- What you have to do: Range to output from the entries below: the line containing "in the young-adult population, following the" through the line containing "Border Experts: Biden". Set it down exactly, ends included, nothing else.

- Stored data:

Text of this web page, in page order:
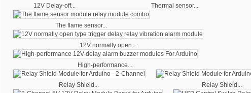
12V Delay-off... Thermal sensor...
The flame sensor...
12V normally open...
High-performance...
Relay Shield... Relay Shield...
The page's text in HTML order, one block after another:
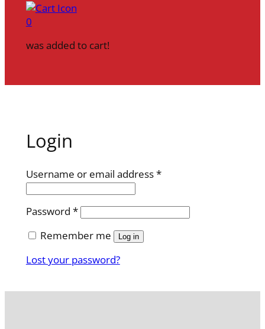
0
was added to cart!
Login
Username or email address*R
Password *R
q
i
e
Remember me Log in
Lost your password?
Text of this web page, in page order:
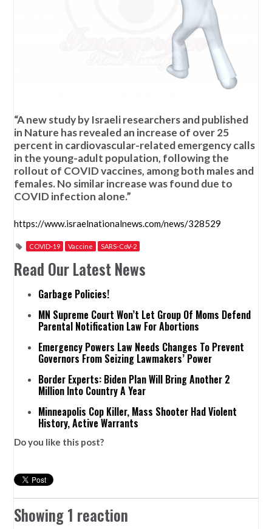
“A new study by Israeli researchers and published
in Nature has revealed an increase of over 25
percent in cardiovascular-related emergency calls
in the young-adult population, following the
rollout of COVID vaccines, among both males and
females. No similar increase was found due to
COVID infection alone.”
https://www.israelnationalnews.com/news/328529
COVID-19 Vaccine SARS-CoV-2
Read Our Latest News
Garbage Policies!
MN Supreme Court Won’t Let Group Of Moms Defend
Parental Notification Law For Abortions
Emergency Powers Law Needs Changes To Prevent
Governors From Seizing Lawmakers’ Power
Border Experts: Biden Plan Will Bring Another 2
Million Into Country A Year
Minneapolis Cop Killer, Mass Shooter Had Violent
History, Active Warrants
Do you like this post?
Showing 1 reaction

- Exercise response:
in the young-adult population, following the
rollout of COVID vaccines, among both males and
females. No similar increase was found due to
COVID infection alone.”
https://www.israelnationalnews.com/news/328529
COVID-19 Vaccine SARS-CoV-2
Read Our Latest News
Garbage Policies!
MN Supreme Court Won’t Let Group Of Moms Defend
Parental Notification Law For Abortions
Emergency Powers Law Needs Changes To Prevent
Governors From Seizing Lawmakers’ Power
Border Experts: Biden Plan Will Bring Another 2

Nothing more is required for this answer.